Instance Performance Maintenance and Administration

Version 10

    Introduction

         Instance performance administration, or “Instance Hygiene” is probably not something that is at the forefront of our customer ServiceNow administrators. It is easily overlooked because the platform is pretty tolerant to the various demands users put on it. That said, with considered planning and periodic maintenance activities, you can ensure that your instance scales well and runs in an optimal fashion.

         It is worth pointing out that the ServiceNow Cloud Operations teams have in place a comprehensive set of alerts and monitors, so we will always be notified if an instance is in a critical state. Our Support engineers (and our customers) will be notified via an incident on HI and mitigating actions recommended to provide relief. The purpose of the recommendations made in this document is to enable customers to proactively prevent their instances getting into a critical state in the first place.

         Due to the extensively customizable nature of the ServiceNow platform, the recommendations that follow are not an exhaustive list of preventative activities and some items will offer more benefit than others for your specific implementation.

    Daily Activities

    Review the “System Diagnostics” home page

    ReviewSystemDiagnostics.png

     

     

         The System Diagnostics homepage tracks some high level statistics for each of the nodes (JVMs) in your instance. Values are either “real time” at the point the page is rendered or are cumulative counts (for example the transactions and errors values) since the node was last started (see JVM UP time). When reviewing this information, do not be concerned if the total number of JVM Classes differs between nodes: This metric is showing the number of classes which have been loaded and subsequently unloaded on each JVM. Depending on what activities users have been performing on each node, there could legitimately be a disparity in what has been called since that JVM was last started.

         You may like to set up a spreadsheet (or a table in your instance) to track the uptime, number of errors since last restart, the number of transactions performed and the number of logged in users for each node. While the platform does have built in performance graphs which show this information, they are rendered on a per node basis. If you spot an uncharacteristic jump in these numbers, it can be a good indicator there is an underlying performance issue which needs to be identified and addressed.
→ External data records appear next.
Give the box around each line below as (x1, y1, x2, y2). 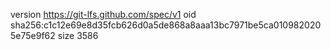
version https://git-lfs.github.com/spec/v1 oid (10, 9, 197, 20)
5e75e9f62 (10, 30, 56, 41)
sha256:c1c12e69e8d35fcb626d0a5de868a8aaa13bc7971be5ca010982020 (10, 19, 322, 31)
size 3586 (57, 30, 99, 41)
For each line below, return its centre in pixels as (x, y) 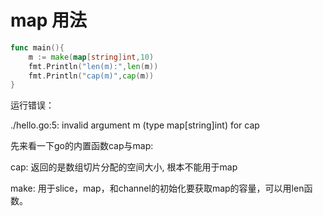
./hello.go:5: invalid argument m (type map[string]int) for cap (135, 125)
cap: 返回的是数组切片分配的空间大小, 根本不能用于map (124, 167)
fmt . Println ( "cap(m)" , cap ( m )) (91, 76)
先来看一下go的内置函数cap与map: (82, 146)
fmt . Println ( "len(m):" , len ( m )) (93, 66)
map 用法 (49, 20)
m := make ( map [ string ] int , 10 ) (91, 57)
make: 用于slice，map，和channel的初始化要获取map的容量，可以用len (157, 188)
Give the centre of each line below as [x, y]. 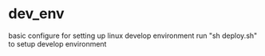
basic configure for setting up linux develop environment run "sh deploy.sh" [133, 35]
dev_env [37, 14]
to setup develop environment [57, 43]
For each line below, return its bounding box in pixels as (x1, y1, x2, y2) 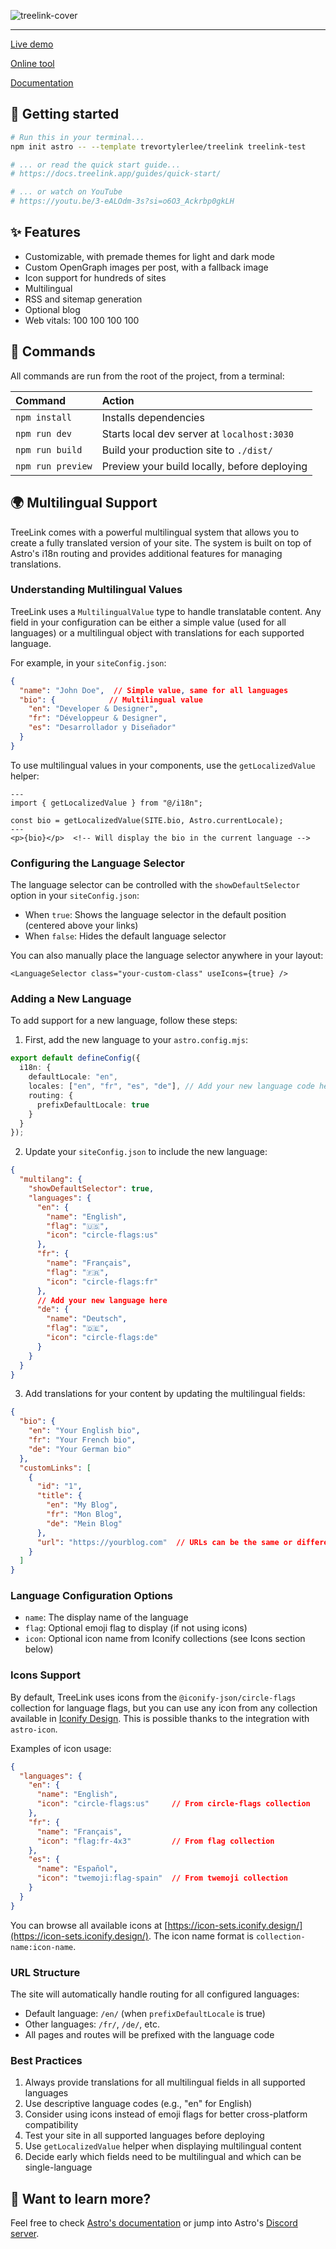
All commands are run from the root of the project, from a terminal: (10, 370, 285, 382)
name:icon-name (10, 1942, 74, 1952)
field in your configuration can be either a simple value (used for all (10, 616, 287, 628)
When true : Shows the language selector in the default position (24, 909, 287, 921)
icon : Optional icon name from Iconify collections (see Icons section (24, 1633, 306, 1645)
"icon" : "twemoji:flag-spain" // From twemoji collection (36, 1873, 288, 1884)
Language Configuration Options (10, 1589, 174, 1603)
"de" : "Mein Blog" (46, 1518, 123, 1529)
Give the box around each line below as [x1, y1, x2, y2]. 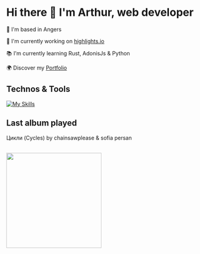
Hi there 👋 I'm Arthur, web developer [6, 5, 194, 19]
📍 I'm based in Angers [6, 26, 62, 33]
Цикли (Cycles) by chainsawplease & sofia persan [6, 134, 132, 141]
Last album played [6, 118, 77, 129]
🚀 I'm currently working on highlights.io [6, 37, 105, 44]
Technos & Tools [6, 84, 71, 94]
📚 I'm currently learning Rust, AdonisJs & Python [6, 49, 131, 57]
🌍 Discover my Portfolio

         The System Diagnostics homepage has a number of very useful features out-of-the-box. It is the one place you can go to see performance details across all your instance's nodes. However, the page can be easily extended to include information about scheduler workers, semaphores an more. See some ideas for extending the page at How can I see statistics (xmlstats.do & stats.do) for all my nodes?

     

    Review yesterday’s “slow” transactions

         By reviewing the Transactions (All user) information, you can see which transactions are taking more than a specified amount of time. Be sure to have the Client Transaction Timings Plugin enabled to capture all the data. More details on this plugin can be found on https://wiki.servicenow.com/index.php?title=Client_Transaction_Timings.

    ReviewYesterday.png

         Filter showing all transactions created yesterday which took more than 3,000 ms to complete

     

         In this list, you can view the total response time along with a break down of the composite parts (time spent rendering in browser, time spent on the server processing the transaction and a calculated time spent in the network), details of which node processed the request, the IP address of the host making the request, the user making the request and of course when the transaction occurred. The session ID is also captured, so if you wanted to review the application logs to forensically unpick everything a user has performed in their session, you can do.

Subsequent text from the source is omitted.